Fukushima's toxic legacy: Ignorance and fear

BlueCollarCritic
Thumb Up

Even Chernobyl Was Nothing Like Chernobyl Was Like

Sorry Lewis but the standby lines of “Radiation is Good for you” and “Nothing to see here, move along please” just don’t work as well as they use. The problem is the slaves, err I mean serfs are starting to ask questions instead of simply returning to their zombie like state in front of the boob tube.

It’s not too late (although your very close to that point) to save this spin piece but you have to act fast and get out that digital eraser.

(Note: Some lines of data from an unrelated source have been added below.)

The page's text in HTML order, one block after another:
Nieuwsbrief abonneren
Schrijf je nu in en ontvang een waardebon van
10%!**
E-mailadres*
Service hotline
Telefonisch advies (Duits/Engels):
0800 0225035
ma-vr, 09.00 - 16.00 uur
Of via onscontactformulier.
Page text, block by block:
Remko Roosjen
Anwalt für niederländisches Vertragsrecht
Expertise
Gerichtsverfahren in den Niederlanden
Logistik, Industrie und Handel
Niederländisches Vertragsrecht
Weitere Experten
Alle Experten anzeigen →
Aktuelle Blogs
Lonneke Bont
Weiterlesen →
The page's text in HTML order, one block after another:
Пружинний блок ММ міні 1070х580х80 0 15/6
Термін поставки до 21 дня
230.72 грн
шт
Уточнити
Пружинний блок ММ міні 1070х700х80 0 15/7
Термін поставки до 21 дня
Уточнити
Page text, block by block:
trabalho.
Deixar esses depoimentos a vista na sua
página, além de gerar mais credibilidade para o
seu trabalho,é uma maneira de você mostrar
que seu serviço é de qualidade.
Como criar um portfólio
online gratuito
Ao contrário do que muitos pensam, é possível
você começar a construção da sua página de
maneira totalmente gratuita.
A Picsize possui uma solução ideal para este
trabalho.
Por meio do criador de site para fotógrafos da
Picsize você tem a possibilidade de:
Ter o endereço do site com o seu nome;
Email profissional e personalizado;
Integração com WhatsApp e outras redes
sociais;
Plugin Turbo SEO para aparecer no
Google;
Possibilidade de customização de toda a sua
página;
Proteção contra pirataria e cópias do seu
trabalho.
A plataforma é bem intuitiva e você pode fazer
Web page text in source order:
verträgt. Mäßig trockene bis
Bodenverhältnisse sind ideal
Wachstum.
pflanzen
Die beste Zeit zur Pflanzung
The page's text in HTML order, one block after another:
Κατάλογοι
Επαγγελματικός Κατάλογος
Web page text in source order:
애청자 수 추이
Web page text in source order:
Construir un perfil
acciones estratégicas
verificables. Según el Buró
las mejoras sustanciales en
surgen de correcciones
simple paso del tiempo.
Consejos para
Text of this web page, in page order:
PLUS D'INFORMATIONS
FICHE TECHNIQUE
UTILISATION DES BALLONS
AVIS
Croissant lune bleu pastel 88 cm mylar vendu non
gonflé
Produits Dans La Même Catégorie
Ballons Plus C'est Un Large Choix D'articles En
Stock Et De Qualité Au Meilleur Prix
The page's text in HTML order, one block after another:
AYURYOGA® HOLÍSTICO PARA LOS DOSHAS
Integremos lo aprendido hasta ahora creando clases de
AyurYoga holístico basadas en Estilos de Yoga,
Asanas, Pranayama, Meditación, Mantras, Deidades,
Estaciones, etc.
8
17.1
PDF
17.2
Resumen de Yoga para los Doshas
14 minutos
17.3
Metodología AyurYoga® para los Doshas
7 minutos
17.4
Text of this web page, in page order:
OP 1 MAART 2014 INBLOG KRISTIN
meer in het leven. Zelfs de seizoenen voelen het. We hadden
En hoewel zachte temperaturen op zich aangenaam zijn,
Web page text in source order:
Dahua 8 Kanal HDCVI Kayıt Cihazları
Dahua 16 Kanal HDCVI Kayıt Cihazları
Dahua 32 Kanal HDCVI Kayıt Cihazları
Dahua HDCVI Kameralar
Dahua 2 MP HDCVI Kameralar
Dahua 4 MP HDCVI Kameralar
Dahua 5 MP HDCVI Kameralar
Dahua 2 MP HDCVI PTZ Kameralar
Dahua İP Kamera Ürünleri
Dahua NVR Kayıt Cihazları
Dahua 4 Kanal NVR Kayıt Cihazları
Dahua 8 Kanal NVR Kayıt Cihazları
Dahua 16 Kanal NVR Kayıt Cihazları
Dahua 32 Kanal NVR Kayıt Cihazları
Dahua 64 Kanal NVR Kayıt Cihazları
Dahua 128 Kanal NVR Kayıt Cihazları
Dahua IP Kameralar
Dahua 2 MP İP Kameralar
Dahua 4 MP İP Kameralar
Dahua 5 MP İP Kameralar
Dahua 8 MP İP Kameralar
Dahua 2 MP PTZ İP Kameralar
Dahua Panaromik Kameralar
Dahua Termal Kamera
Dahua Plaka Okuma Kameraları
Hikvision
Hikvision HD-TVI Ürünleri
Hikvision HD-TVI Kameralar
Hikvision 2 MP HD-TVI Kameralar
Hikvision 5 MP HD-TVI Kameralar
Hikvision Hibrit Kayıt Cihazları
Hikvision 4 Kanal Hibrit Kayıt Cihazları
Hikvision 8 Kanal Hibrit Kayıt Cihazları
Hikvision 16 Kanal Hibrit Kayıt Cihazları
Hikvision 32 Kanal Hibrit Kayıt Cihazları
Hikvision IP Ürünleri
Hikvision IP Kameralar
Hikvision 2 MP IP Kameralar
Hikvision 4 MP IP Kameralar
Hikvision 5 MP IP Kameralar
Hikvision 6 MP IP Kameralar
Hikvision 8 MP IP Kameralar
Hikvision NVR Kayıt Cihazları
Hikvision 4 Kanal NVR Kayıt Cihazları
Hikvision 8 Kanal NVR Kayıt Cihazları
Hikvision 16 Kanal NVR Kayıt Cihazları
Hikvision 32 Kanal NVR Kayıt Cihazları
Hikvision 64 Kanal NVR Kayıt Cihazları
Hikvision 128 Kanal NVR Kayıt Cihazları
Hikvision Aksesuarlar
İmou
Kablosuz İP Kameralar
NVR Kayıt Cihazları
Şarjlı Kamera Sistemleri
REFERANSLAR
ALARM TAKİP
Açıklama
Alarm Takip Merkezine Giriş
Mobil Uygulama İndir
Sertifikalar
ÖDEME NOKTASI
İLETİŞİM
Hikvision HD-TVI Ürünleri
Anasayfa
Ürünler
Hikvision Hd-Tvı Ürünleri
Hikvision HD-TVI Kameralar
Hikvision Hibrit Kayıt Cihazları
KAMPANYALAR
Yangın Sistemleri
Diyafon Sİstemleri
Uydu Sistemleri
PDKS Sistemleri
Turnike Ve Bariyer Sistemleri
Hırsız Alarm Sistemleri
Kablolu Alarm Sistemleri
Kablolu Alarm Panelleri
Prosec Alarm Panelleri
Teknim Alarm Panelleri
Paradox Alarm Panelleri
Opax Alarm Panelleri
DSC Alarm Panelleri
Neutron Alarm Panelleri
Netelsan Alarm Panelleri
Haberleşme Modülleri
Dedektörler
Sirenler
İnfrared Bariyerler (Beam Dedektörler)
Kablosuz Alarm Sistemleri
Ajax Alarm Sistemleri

1) No Chernobyl refs – You don’t have to compare this to Chernobyl to make the spin sound good. Including Chernobyl with comments like “Chernobyl wasn’t even a Chernobyl” not only won’t take with all but the most diehard of government stooges but it just sounds propagandish and I’m talking Orwell’s 1984 propagandish. You know the whole “We’ve never been at war with East Eurasia… We’ve always been at war with East Eurasia “ contradicting line of propaganda just doesn’t work as well these days. Avoid this at all costs.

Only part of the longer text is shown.